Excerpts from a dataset
╔══
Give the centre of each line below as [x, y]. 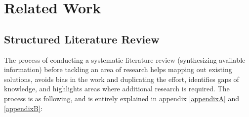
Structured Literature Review [82, 39]
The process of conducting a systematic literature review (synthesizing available [125, 59]
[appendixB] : [23, 108]
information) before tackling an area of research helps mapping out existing [118, 69]
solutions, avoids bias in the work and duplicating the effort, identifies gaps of [122, 79]
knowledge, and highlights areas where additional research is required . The [117, 89]
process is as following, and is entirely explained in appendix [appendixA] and [122, 98]
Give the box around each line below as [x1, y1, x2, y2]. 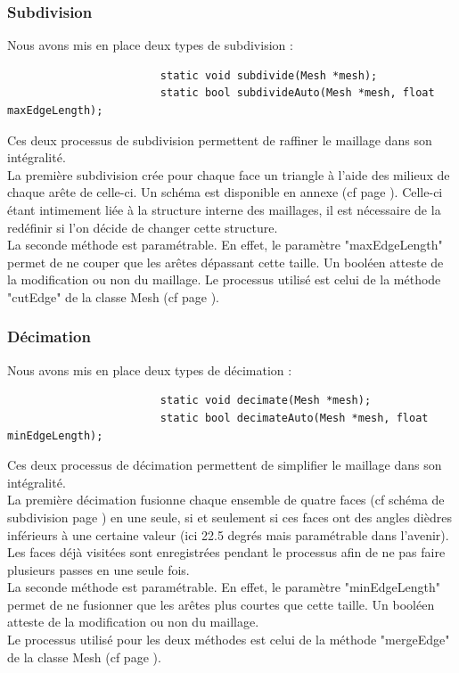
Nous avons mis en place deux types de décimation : [7, 360, 292, 379]
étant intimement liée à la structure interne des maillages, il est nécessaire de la [7, 200, 441, 218]
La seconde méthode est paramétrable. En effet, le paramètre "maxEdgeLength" [7, 235, 443, 254]
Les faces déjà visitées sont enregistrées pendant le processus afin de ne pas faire [7, 543, 446, 562]
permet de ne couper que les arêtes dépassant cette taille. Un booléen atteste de [7, 252, 444, 271]
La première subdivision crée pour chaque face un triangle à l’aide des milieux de [7, 165, 450, 184]
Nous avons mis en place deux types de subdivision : [7, 36, 293, 54]
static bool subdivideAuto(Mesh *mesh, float [160, 86, 435, 100]
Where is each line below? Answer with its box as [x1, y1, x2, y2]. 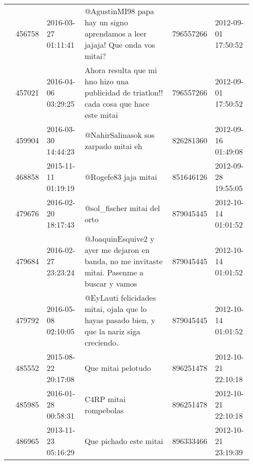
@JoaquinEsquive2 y [84, 233, 155, 244]
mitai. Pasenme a [84, 267, 144, 278]
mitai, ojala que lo [84, 303, 147, 314]
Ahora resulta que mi [84, 64, 157, 76]
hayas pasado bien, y [84, 314, 155, 326]
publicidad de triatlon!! [84, 87, 163, 98]
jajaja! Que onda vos [84, 39, 155, 50]
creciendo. [84, 337, 119, 348]
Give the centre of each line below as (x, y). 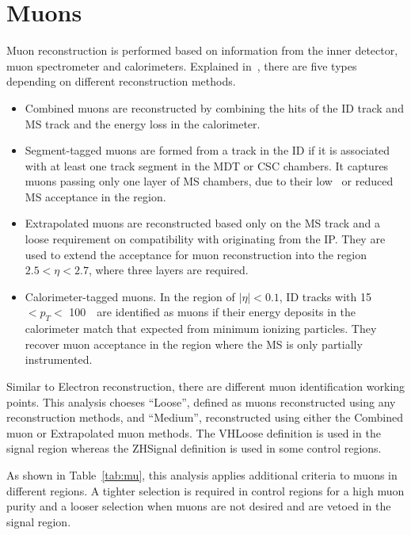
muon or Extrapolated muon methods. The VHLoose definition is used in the (194, 432)
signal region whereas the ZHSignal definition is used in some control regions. (194, 448)
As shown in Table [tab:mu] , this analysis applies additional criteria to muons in (202, 474)
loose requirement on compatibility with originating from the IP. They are (205, 239)
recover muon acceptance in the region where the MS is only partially (194, 344)
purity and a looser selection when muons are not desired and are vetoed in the (199, 506)
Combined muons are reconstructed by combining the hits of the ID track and (214, 107)
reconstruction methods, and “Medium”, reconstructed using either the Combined (205, 417)
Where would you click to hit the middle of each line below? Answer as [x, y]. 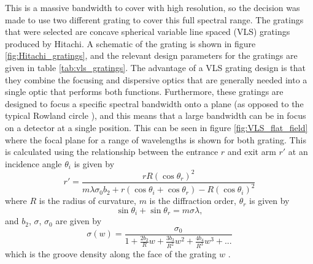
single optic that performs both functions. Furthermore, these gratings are [144, 92]
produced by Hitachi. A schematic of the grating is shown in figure [130, 43]
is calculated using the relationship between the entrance [112, 152]
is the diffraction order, [193, 201]
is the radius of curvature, [87, 201]
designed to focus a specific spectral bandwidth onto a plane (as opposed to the [154, 103]
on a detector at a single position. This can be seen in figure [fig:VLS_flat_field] [156, 127]
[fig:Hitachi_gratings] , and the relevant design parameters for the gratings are [151, 55]
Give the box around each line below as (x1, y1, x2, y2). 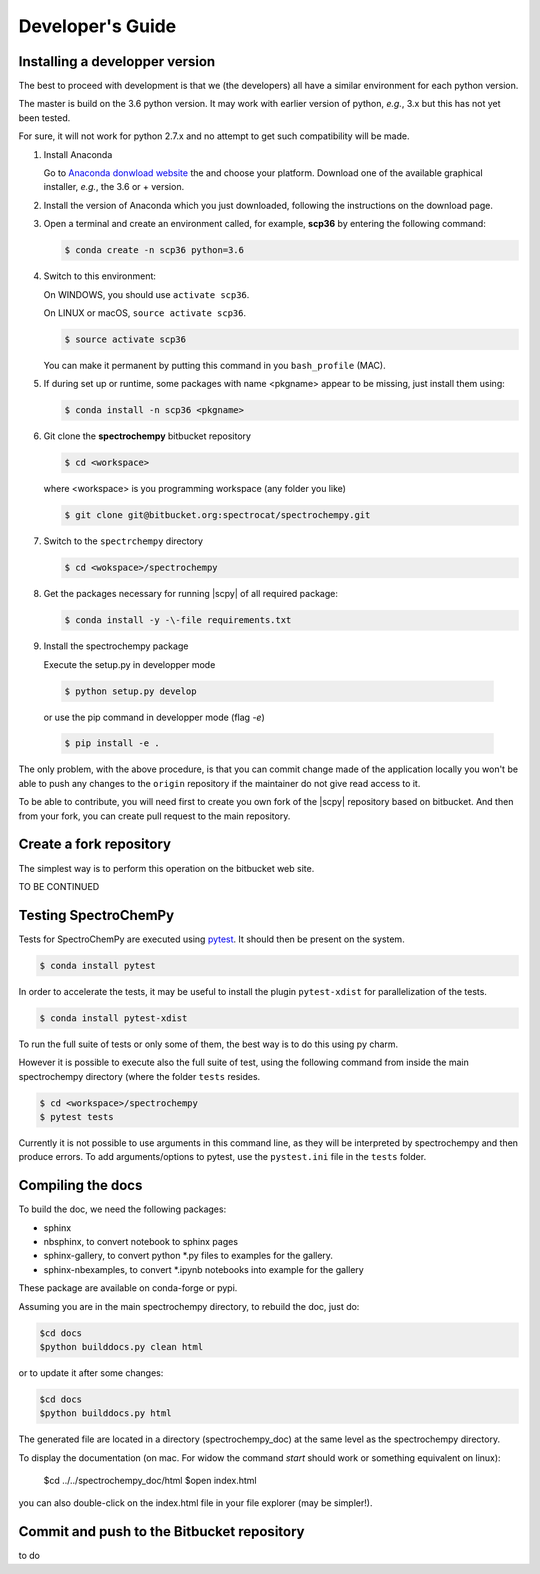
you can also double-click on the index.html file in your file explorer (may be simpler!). (18, 1497, 373, 1509)
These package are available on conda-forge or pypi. (18, 1282, 238, 1294)
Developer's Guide (18, 15, 177, 37)
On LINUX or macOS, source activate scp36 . (43, 306, 247, 319)
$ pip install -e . (64, 738, 160, 749)
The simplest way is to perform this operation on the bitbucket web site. (18, 862, 315, 874)
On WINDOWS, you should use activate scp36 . (43, 288, 250, 300)
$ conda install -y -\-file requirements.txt (64, 615, 292, 626)
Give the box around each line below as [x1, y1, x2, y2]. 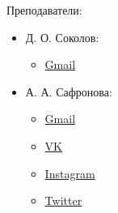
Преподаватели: [6, 2, 82, 18]
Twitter [44, 192, 82, 209]
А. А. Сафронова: [25, 83, 112, 100]
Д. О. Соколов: [25, 28, 99, 45]
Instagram [44, 164, 95, 181]
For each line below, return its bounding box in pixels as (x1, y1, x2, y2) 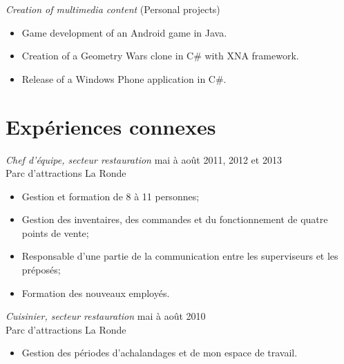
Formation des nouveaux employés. (21, 285, 170, 300)
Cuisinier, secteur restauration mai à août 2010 (6, 309, 206, 323)
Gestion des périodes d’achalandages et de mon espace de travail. (21, 345, 298, 360)
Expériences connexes (6, 112, 216, 140)
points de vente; (21, 225, 89, 240)
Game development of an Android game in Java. (21, 25, 227, 39)
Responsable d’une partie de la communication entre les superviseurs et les (21, 249, 338, 263)
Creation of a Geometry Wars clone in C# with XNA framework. (21, 48, 299, 63)
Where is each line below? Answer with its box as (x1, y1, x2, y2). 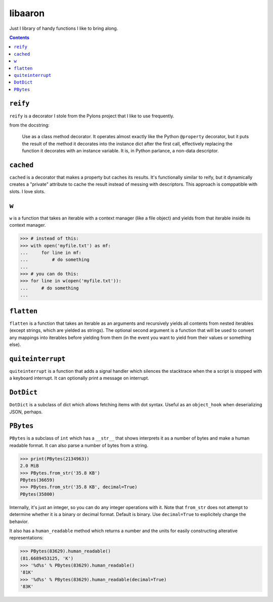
╚══
-- WHAT NEEDS TO BE DONE --
Your response should contain each line of the entries above that holds the string "additional".

-- RESPONSE TO THE TASK --
knowledge, and highlights areas where additional research is required . The [117, 89]
As shown in Table [tab:mu] , this analysis applies additional criteria to muons in (202, 474)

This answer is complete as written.